------ Exercise data ------
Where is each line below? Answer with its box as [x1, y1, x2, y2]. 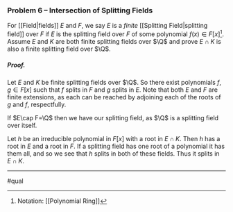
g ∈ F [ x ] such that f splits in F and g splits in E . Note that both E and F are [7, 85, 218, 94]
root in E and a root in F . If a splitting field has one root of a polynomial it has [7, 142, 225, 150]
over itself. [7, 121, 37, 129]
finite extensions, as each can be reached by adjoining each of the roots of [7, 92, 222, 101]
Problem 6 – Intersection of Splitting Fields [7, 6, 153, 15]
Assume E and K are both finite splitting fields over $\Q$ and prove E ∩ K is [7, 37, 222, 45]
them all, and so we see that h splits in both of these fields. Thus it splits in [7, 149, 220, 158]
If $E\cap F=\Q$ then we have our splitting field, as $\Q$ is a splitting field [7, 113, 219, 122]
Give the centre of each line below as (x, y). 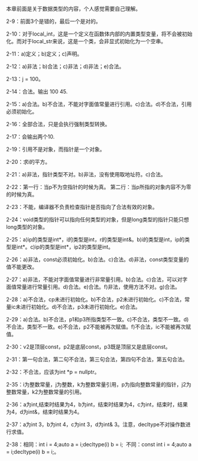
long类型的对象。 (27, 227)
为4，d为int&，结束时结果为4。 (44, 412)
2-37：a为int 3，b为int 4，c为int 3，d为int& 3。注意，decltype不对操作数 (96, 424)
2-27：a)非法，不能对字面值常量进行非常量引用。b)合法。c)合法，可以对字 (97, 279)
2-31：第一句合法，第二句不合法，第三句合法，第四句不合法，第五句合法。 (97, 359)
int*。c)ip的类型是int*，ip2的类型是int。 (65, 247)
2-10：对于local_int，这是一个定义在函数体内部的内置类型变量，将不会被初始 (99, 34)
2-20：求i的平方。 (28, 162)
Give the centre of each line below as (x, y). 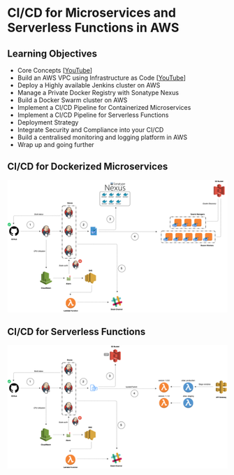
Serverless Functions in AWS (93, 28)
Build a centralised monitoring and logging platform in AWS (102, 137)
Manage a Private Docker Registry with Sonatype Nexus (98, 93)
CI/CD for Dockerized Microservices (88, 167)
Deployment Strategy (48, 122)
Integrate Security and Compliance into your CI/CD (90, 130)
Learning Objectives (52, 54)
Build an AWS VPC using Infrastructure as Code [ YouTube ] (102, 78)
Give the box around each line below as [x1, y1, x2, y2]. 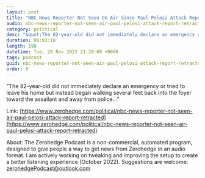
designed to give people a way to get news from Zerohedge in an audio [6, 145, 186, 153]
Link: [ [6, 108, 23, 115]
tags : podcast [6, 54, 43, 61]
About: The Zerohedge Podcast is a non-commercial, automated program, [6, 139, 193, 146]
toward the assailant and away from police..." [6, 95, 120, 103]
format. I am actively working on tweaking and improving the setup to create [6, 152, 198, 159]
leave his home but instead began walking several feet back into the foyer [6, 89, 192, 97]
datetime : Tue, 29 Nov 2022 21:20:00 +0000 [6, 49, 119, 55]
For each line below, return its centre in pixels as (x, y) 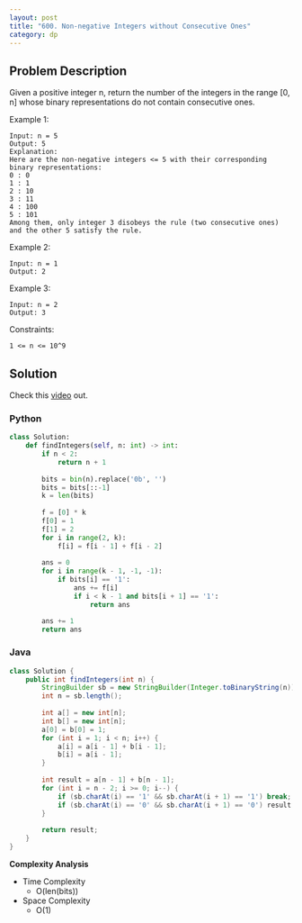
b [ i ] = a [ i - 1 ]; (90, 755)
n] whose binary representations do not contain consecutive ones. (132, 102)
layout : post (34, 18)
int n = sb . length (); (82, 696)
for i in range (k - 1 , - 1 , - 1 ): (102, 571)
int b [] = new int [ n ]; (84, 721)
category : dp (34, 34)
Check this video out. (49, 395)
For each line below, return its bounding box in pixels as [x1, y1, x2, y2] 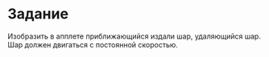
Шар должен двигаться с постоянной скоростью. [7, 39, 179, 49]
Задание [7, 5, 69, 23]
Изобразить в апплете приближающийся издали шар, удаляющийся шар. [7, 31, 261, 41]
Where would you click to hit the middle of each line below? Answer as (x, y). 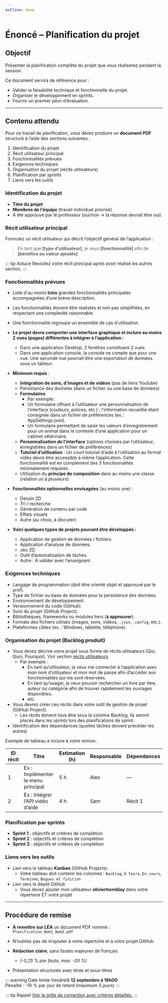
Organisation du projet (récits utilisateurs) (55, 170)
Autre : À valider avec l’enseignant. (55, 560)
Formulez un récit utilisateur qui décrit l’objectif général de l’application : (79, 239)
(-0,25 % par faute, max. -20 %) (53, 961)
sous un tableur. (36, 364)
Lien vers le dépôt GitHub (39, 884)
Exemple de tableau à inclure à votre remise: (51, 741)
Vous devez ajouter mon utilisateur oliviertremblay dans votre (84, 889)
------
▶ **Problem to solve**
Retype all the data exactly. Omit pictures.

▶ **Answer box**
Where is each line below? Answer with its box as [x1, y1, x2, y2]. 
g ∈ F [ x ] such that f splits in F and g splits in E . Note that both E and F are [7, 85, 218, 94]
root in E and a root in F . If a splitting field has one root of a polynomial it has [7, 142, 225, 150]
over itself. [7, 121, 37, 129]
finite extensions, as each can be reached by adjoining each of the roots of [7, 92, 222, 101]
Problem 6 – Intersection of Splitting Fields [7, 6, 153, 15]
Assume E and K are both finite splitting fields over $\Q$ and prove E ∩ K is [7, 37, 222, 45]
them all, and so we see that h splits in both of these fields. Thus it splits in [7, 149, 220, 158]
If $E\cap F=\Q$ then we have our splitting field, as $\Q$ is a splitting field [7, 113, 219, 122]
Give the centre of each line below as (x, y). 
long类型的对象。 (27, 227)
为4，d为int&，结束时结果为4。 (44, 412)
2-37：a为int 3，b为int 4，c为int 3，d为int& 3。注意，decltype不对操作数 (96, 424)
2-27：a)非法，不能对字面值常量进行非常量引用。b)合法。c)合法，可以对字 (97, 279)
2-31：第一句合法，第二句不合法，第三句合法，第四句不合法，第五句合法。 (97, 359)
int*。c)ip的类型是int*，ip2的类型是int。 (65, 247)
2-10：对于local_int，这是一个定义在函数体内部的内置类型变量，将不会被初始 (99, 34)
2-20：求i的平方。 (28, 162)
Give the centre of each line below as (x, y). 
Serverless Functions in AWS (93, 28)
Build a centralised monitoring and logging platform in AWS (102, 137)
Manage a Private Docker Registry with Sonatype Nexus (98, 93)
CI/CD for Dockerized Microservices (88, 167)
Deployment Strategy (48, 122)
Integrate Security and Compliance into your CI/CD (90, 130)
Learning Objectives (52, 54)
Build an AWS VPC using Infrastructure as Code [ YouTube ] (102, 78)
Give the box around each line below as [x1, y1, x2, y2]. 
designed to give people a way to get news from Zerohedge in an audio [6, 145, 186, 153]
Link: [ [6, 108, 23, 115]
tags : podcast [6, 54, 43, 61]
About: The Zerohedge Podcast is a non-commercial, automated program, [6, 139, 193, 146]
toward the assailant and away from police..." [6, 95, 120, 103]
format. I am actively working on tweaking and improving the setup to create [6, 152, 198, 159]
leave his home but instead began walking several feet back into the foyer [6, 89, 192, 97]
datetime : Tue, 29 Nov 2022 21:20:00 +0000 [6, 49, 119, 55]
For each line below, return its centre in pixels as (x, y) 
b [ i ] = a [ i - 1 ]; (90, 755)
n] whose binary representations do not contain consecutive ones. (132, 102)
layout : post (34, 18)
int n = sb . length (); (82, 696)
for i in range (k - 1 , - 1 , - 1 ): (102, 571)
int b [] = new int [ n ]; (84, 721)
category : dp (34, 34)
Check this video out. (49, 395)
For each line below, return its bounding box in pixels as [x1, y1, x2, y2] 
Шар должен двигаться с постоянной скоростью. [7, 39, 179, 49]
Задание [7, 5, 69, 23]
Изобразить в апплете приближающийся издали шар, удаляющийся шар. [7, 31, 261, 41]
Where would you click to hit the middle of each line below? Answer as (x, y). 
Organisation du projet (récits utilisateurs) (55, 170)
Autre : À valider avec l’enseignant. (55, 560)
Formulez un récit utilisateur qui décrit l’objectif général de l’application : (79, 239)
(-0,25 % par faute, max. -20 %) (53, 961)
sous un tableur. (36, 364)
Lien vers le dépôt GitHub (39, 884)
Exemple de tableau à inclure à votre remise: (51, 741)
Vous devez ajouter mon utilisateur oliviertremblay dans votre (84, 889)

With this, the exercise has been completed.